Andrew critiques a number of popular theories (for once it looks like it wasn’t another case of “Shy Tories” or “Shy Trumpsters”). Then he goes on to list numerous factors are work, including voter enthusiasm, collapses of this party vote (despite what some papers say), long queues for voting putting people off & potentially an underestimating of the effect of non-traditional campaigning (e.g. Twitter & TV shows).

There is no simple conclusion, but I take away the evidence for no one simple cause for models getting it wrong. There were several factors at play in reality.

Statistical Modeling, Causal Inference, and Social Science

The title of this post says it all. A 2% shift in public opinion is not so large and usually would not be considered shocking. In this case the race was close enough that 2% was consequential. Here’s the background: Four years ago, Mitt Romney received 48% of the two-party vote and lost the presidential election.

Well worth all statisticians reading that article.

Research Methods

As much as Andrew can be trusted for statistical robustness, GreenBook is a trusted source for research best practice.

In this reflection from Tom Anderson, he reminds us that not everyone got it wrong. His text analytics of social media sentiment proved accurate (even if published with a very cautious understatement of conclusion). Like Nate Silver (of FiveThirtyEight), their results showed a very real possibility for Trump to win.

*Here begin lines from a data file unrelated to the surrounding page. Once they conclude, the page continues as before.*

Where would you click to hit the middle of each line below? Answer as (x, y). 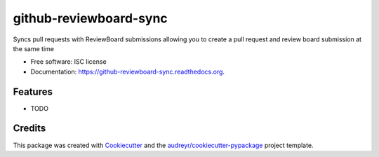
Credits (29, 129)
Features (33, 91)
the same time (33, 48)
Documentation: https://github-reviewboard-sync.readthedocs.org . (127, 71)
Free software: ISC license (68, 62)
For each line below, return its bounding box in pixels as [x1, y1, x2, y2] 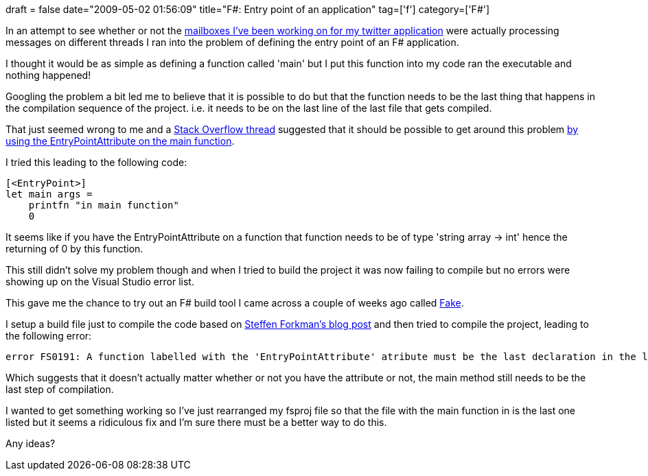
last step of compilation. [5, 383, 114, 395]
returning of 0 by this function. [5, 243, 143, 254]
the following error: [5, 330, 92, 342]
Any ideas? [5, 438, 56, 449]
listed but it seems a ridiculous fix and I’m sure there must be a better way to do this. [5, 416, 387, 428]
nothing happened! [5, 69, 91, 81]
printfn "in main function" [28, 200, 179, 211]
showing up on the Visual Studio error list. [5, 276, 194, 287]
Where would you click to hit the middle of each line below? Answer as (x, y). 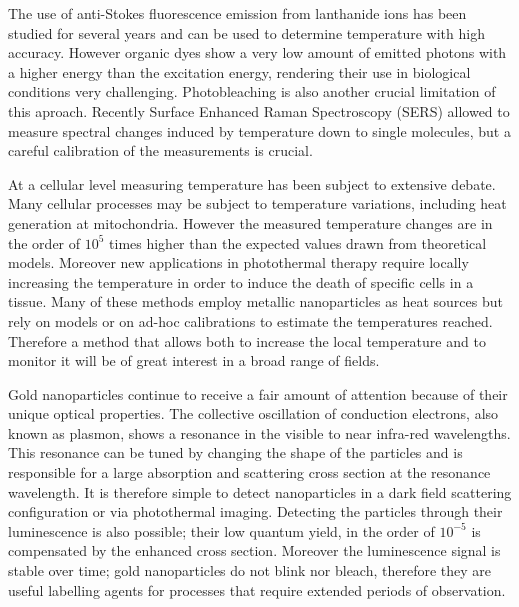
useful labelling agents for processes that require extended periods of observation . (257, 589)
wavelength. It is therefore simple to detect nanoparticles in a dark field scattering (260, 491)
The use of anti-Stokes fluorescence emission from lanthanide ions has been (237, 13)
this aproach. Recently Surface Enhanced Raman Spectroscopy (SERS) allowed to (259, 110)
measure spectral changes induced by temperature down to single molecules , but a (259, 130)
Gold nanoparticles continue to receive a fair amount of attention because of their (258, 393)
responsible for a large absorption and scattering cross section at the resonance (249, 472)
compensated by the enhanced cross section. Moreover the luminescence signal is (254, 550)
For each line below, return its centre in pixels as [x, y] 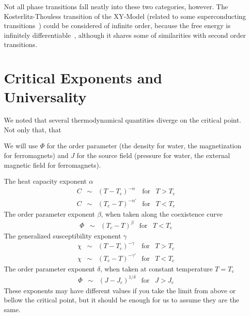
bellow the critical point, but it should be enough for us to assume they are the [122, 300]
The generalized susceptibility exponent [62, 236]
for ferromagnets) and [36, 155]
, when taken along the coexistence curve [162, 213]
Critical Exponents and [83, 78]
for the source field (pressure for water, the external [153, 155]
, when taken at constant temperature [156, 268]
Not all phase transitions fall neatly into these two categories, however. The [116, 6]
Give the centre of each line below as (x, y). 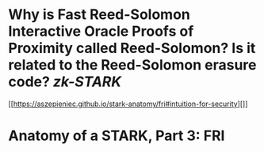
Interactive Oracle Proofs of (101, 31)
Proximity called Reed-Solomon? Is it (132, 48)
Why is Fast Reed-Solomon (99, 15)
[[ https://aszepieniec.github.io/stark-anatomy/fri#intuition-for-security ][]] (128, 104)
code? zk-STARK (65, 82)
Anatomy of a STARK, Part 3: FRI (117, 136)
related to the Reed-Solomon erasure (132, 65)
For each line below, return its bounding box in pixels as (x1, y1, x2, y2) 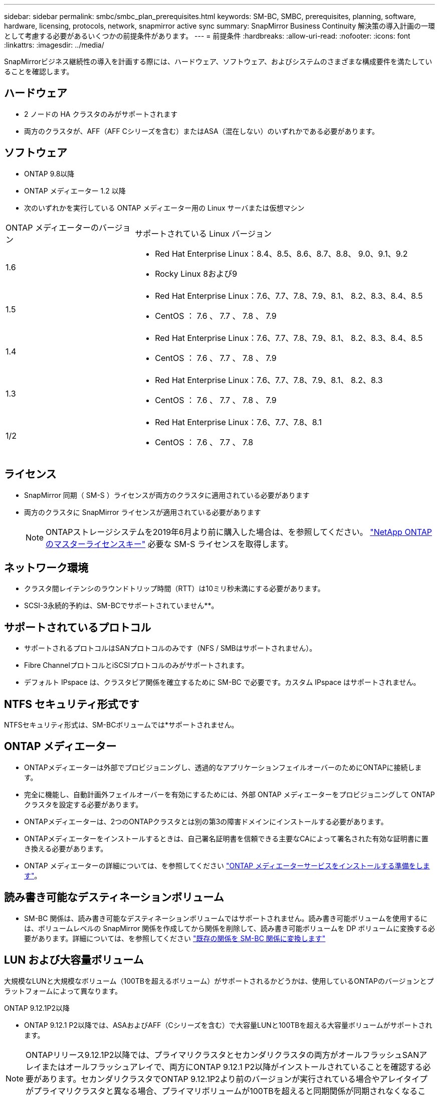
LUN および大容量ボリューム (4, 954, 144, 967)
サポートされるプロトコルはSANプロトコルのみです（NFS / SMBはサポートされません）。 (24, 644, 317, 653)
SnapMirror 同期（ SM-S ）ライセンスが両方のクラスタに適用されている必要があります (24, 490, 310, 499)
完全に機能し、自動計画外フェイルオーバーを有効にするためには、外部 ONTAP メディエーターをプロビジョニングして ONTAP (24, 790, 435, 799)
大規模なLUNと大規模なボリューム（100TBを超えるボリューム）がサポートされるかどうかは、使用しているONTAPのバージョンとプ (4, 976, 434, 985)
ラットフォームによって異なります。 (4, 986, 122, 995)
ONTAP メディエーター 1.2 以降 (24, 186, 126, 195)
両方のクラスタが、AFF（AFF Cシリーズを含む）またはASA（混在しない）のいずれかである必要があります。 (24, 126, 379, 135)
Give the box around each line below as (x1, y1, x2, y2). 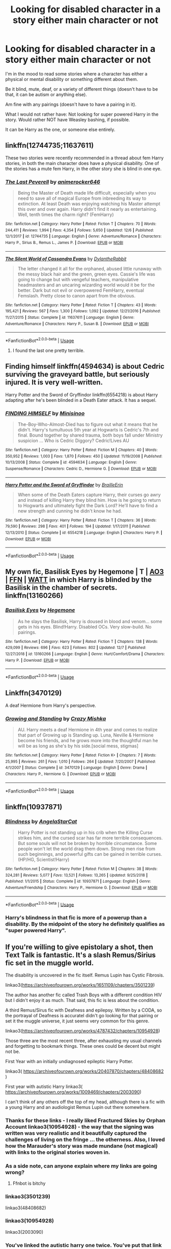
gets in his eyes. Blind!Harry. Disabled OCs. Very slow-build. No (17, 623, 152, 630)
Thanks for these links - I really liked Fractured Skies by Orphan (5, 1117, 165, 1124)
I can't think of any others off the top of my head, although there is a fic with (5, 1099, 165, 1105)
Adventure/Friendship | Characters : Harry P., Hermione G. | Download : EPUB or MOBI (5, 885, 158, 890)
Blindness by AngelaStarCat (5, 818, 77, 825)
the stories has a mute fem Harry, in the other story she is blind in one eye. (5, 166, 162, 172)
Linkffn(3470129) (5, 689, 62, 697)
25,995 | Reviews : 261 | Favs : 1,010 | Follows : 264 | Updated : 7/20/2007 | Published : (5, 759, 156, 764)
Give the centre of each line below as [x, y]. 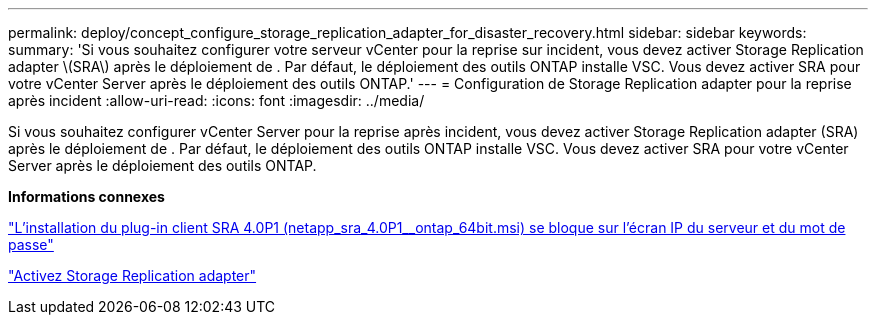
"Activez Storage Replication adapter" [132, 275]
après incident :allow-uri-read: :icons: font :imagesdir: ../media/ [216, 100]
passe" [31, 244]
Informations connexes [86, 196]
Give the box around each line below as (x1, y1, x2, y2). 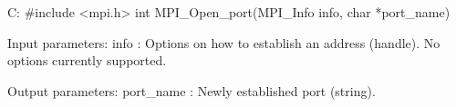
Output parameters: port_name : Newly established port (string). (7, 81, 376, 100)
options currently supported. (7, 51, 167, 70)
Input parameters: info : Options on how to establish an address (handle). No (7, 33, 440, 52)
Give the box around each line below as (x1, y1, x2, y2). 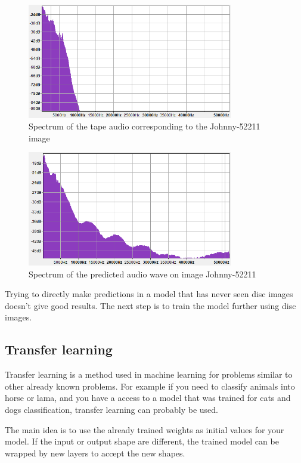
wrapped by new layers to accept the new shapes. (5, 446, 185, 459)
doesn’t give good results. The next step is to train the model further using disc (5, 299, 296, 311)
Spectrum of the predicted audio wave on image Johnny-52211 (29, 267, 256, 280)
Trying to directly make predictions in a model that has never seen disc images (5, 288, 293, 300)
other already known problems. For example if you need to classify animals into (5, 379, 295, 392)
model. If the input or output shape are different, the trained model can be (5, 435, 279, 447)
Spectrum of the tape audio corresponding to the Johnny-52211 (29, 120, 260, 132)
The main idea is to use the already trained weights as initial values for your (5, 423, 284, 436)
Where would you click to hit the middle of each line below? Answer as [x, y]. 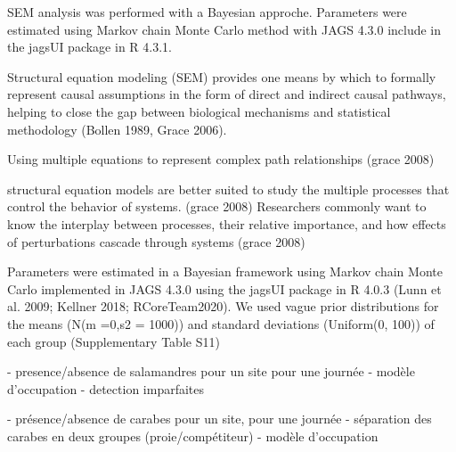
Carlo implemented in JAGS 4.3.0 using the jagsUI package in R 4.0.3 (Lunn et [224, 288]
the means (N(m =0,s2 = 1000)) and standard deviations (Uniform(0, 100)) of [221, 323]
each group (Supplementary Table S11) [114, 341]
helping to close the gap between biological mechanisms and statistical [199, 111]
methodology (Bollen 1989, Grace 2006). [117, 129]
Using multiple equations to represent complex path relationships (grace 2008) [221, 159]
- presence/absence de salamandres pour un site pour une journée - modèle [211, 371]
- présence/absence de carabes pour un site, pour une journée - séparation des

What is interesting in this approach though, is that the ‘hero’ is not clever model tweaking by skilled statisticians, but a change in research methods used. Tom makes a good case for increased use of behavioural analytics, social media analytics or other non-traditional methods – may of which did predict a Trump win.

I agree with his conclusion, that could also have been made after Brexit polls.The learning point is the growing evidence that: “conventional quantitive Likert-scale survey questions—the sort used in every poll—are generally not terrific predictors of actual behaviour”.

What’s Really Wrong With Polling?

Whatever your politics, I think you’ll agree that Tuesday’s election results were stunning. What is now being called an historic upset victory for Donald Trump apparently came as a complete shock to both of the campaigns, the media and, not least, the polling community.

Well worth all research leaders reading that post.

Who is the real villain?

OK, if it’s not true that all pollsters got it wrong, who is really to blame? Should the public & analysts shift their focus to another villain?

As usual, Tim Harford’s More or Less podcast points us in the right direction, in highlighting again the critical role of the Electoral College system.

But the most devastating critique I have read, of the impact this system actually has on US election results, is this piece from Forbes magazine:

In that, statistician Meta Brown (author of great books on Data Mining & Storytelling), lays bare the real villain of this result. I had not realised how much the Electoral College system favours white voters, nor its dubious history in compromises during abolishing slavery.

Compared to those flaws, perhaps the selecting of better research & statistical methods is a minor improvement. So, don’t scapegoat the analysts.